- Work to complete:
Set down the data that follows, exactly and completely.

- Given records:
○ ○ ○
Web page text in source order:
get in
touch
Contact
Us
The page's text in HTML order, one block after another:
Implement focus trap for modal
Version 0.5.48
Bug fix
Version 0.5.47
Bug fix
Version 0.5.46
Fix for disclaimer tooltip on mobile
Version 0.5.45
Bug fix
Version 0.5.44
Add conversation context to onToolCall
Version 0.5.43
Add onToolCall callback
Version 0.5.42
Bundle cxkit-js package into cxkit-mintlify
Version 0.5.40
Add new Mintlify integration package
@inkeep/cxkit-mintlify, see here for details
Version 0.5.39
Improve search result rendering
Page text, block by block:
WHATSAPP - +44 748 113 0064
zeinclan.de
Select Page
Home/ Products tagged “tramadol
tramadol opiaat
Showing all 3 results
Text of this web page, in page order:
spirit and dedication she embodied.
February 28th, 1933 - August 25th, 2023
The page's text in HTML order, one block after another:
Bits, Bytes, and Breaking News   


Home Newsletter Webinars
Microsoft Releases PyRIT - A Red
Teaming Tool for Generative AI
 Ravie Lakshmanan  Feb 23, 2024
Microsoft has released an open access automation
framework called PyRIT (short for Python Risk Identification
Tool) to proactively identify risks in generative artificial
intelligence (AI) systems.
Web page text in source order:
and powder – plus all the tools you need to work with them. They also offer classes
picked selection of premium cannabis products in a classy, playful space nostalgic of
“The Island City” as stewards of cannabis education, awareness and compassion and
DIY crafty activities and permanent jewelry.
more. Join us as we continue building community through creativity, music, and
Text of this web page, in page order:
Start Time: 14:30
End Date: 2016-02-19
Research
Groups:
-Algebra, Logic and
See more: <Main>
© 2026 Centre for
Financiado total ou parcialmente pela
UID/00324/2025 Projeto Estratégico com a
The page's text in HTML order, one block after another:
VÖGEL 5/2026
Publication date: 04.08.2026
○ ○ ○
- Answer section:
Web page text in source order:
get in
touch
Contact
Us
The page's text in HTML order, one block after another:
Implement focus trap for modal
Version 0.5.48
Bug fix
Version 0.5.47
Bug fix
Version 0.5.46
Fix for disclaimer tooltip on mobile
Version 0.5.45
Bug fix
Version 0.5.44
Add conversation context to onToolCall
Version 0.5.43
Add onToolCall callback
Version 0.5.42
Bundle cxkit-js package into cxkit-mintlify
Version 0.5.40
Add new Mintlify integration package
@inkeep/cxkit-mintlify, see here for details
Version 0.5.39
Improve search result rendering
Page text, block by block:
WHATSAPP - +44 748 113 0064
zeinclan.de
Select Page
Home/ Products tagged “tramadol
tramadol opiaat
Showing all 3 results
Text of this web page, in page order:
spirit and dedication she embodied.
February 28th, 1933 - August 25th, 2023
The page's text in HTML order, one block after another:
Bits, Bytes, and Breaking News   


Home Newsletter Webinars
Microsoft Releases PyRIT - A Red
Teaming Tool for Generative AI
 Ravie Lakshmanan  Feb 23, 2024
Microsoft has released an open access automation
framework called PyRIT (short for Python Risk Identification
Tool) to proactively identify risks in generative artificial
intelligence (AI) systems.
Web page text in source order:
and powder – plus all the tools you need to work with them. They also offer classes
picked selection of premium cannabis products in a classy, playful space nostalgic of
“The Island City” as stewards of cannabis education, awareness and compassion and
DIY crafty activities and permanent jewelry.
more. Join us as we continue building community through creativity, music, and
Text of this web page, in page order:
Start Time: 14:30
End Date: 2016-02-19
Research
Groups:
-Algebra, Logic and
See more: <Main>
© 2026 Centre for
Financiado total ou parcialmente pela
UID/00324/2025 Projeto Estratégico com a
The page's text in HTML order, one block after another:
VÖGEL 5/2026
Publication date: 04.08.2026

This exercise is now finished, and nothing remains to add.